Call you bee inspector and see if you can get them to stop by. good luck


----------



## Deuce (Oct 15, 2013)

Well i will definitely build some beetle traps and perhaps something to keep ants away. Both hives were full of ants but that was after i noticed the bees had left. Ill go out this morning and look a little harder at the frames as i didnt notice any beetles (not saying they werent there) as i was more concerned with the huge ants trying to climb up my arm! Rather take a sting from a bee than those guys!


----------



## Deuce (Oct 15, 2013)

Just got back from checking the hives. All others are fine and seem to be healthy. I looked at the hive that left and found my old queen under a pile of dead bees and ants. she was missing her head, wings, and legs. I took all remaining frames that had not had comb built on them yet out and found a few beetles hiding under each one on both ends. when i took the bottom board off of the cinder blocks there was a ton of carpenter ants. i kicked the blocks over and noticed they had made a nest under the block. Went over to the first hive that left and kicked over the blocks..found the exact same. I think i found the culprit.
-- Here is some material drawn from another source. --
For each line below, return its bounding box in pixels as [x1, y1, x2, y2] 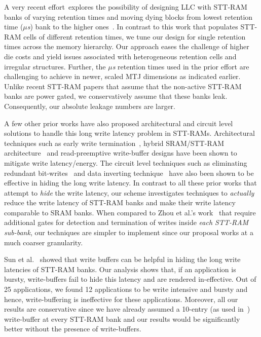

I killed both nests and sprayed some old motor oil around the remaining hives. hopefully it will keep the ants from climbing the blocks...


----------



## Saltybee (Feb 9, 2012)

Sounds like you have prime ant real estate as well as bee real estate. I think you are in for a seige not a battle. From what I've read motor oil is short term. Hope you are looking at some earlier ant posts. The fire ant guys have worked on this a lot. Basically a moat plan or a greased umbrella plan.


----------



## jimsteelejr (Sep 21, 2012)

used motor oil is an environmental no no. Your little bit of oil can contaminate hundreds of gallons of water. I am not a big fan of non organic methods but ant bait like amdro or others would be safer. You need to keep your bees from getting to it (put it under a bucket over the ant hill). I would try boiling water. Pour it down the opening in the ant hill then dig out the nest and be ready with more boiling water. Its more work but a lot more environment friendly. We have all of our hives off the ground. This reduces ant and other pests problems.


----------